• _WHAT TO WORK ON_:
Your task is to extract every line from the material below exactly.

****************************************

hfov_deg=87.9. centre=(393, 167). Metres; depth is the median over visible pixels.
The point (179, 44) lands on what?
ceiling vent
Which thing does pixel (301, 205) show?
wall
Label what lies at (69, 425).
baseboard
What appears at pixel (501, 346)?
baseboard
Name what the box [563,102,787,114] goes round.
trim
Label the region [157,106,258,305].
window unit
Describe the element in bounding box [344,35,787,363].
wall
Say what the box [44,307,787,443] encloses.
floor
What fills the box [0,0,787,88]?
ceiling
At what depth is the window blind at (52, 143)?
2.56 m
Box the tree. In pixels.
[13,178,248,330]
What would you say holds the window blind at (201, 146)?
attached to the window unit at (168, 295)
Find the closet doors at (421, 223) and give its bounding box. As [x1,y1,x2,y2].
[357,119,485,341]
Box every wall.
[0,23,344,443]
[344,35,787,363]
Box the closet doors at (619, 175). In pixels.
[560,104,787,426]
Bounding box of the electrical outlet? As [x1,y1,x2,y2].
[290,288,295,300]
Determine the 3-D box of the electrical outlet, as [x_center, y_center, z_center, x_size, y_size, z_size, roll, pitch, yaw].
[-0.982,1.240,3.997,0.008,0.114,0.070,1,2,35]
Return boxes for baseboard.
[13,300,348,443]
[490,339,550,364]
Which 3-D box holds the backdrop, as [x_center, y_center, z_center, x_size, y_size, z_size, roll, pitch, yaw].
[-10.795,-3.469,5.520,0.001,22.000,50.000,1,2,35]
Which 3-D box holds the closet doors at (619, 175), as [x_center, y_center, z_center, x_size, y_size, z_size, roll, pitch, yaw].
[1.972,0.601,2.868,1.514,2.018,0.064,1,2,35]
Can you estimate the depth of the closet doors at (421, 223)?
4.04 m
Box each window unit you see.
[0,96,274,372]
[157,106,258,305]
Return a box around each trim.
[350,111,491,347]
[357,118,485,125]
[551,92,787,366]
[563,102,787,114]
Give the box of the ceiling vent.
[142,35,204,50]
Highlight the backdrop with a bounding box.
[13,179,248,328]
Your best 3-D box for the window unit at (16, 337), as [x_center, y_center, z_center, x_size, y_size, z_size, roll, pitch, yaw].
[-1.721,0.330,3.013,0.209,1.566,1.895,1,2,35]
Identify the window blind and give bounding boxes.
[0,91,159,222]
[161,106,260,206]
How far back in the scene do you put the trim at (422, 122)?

****************************************

• _REPLY_:
hfov_deg=87.9. centre=(393, 167). Metres; depth is the median over visible pixels.
The point (179, 44) lands on what?
ceiling vent
Which thing does pixel (301, 205) show?
wall
Label what lies at (69, 425).
baseboard
What appears at pixel (501, 346)?
baseboard
Name what the box [563,102,787,114] goes round.
trim
Label the region [157,106,258,305].
window unit
Describe the element in bounding box [344,35,787,363].
wall
Say what the box [44,307,787,443] encloses.
floor
What fills the box [0,0,787,88]?
ceiling
At what depth is the window blind at (52, 143)?
2.56 m
Box the tree. In pixels.
[13,178,248,330]
What would you say holds the window blind at (201, 146)?
attached to the window unit at (168, 295)
Find the closet doors at (421, 223) and give its bounding box. As [x1,y1,x2,y2].
[357,119,485,341]
Box every wall.
[0,23,344,443]
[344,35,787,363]
Box the closet doors at (619, 175). In pixels.
[560,104,787,426]
Bounding box of the electrical outlet? As [x1,y1,x2,y2].
[290,288,295,300]
Determine the 3-D box of the electrical outlet, as [x_center, y_center, z_center, x_size, y_size, z_size, roll, pitch, yaw].
[-0.982,1.240,3.997,0.008,0.114,0.070,1,2,35]
Return boxes for baseboard.
[13,300,348,443]
[490,339,550,364]
Which 3-D box holds the backdrop, as [x_center, y_center, z_center, x_size, y_size, z_size, roll, pitch, yaw].
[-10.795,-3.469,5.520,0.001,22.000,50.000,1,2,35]
Which 3-D box holds the closet doors at (619, 175), as [x_center, y_center, z_center, x_size, y_size, z_size, roll, pitch, yaw].
[1.972,0.601,2.868,1.514,2.018,0.064,1,2,35]
Can you estimate the depth of the closet doors at (421, 223)?
4.04 m
Box each window unit you see.
[0,96,274,372]
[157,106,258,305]
Return a box around each trim.
[350,111,491,347]
[357,118,485,125]
[551,92,787,366]
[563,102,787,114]
Give the box of the ceiling vent.
[142,35,204,50]
Highlight the backdrop with a bounding box.
[13,179,248,328]
Your best 3-D box for the window unit at (16, 337), as [x_center, y_center, z_center, x_size, y_size, z_size, roll, pitch, yaw].
[-1.721,0.330,3.013,0.209,1.566,1.895,1,2,35]
Identify the window blind and give bounding boxes.
[0,91,159,222]
[161,106,260,206]
How far back in the scene do you put the trim at (422, 122)?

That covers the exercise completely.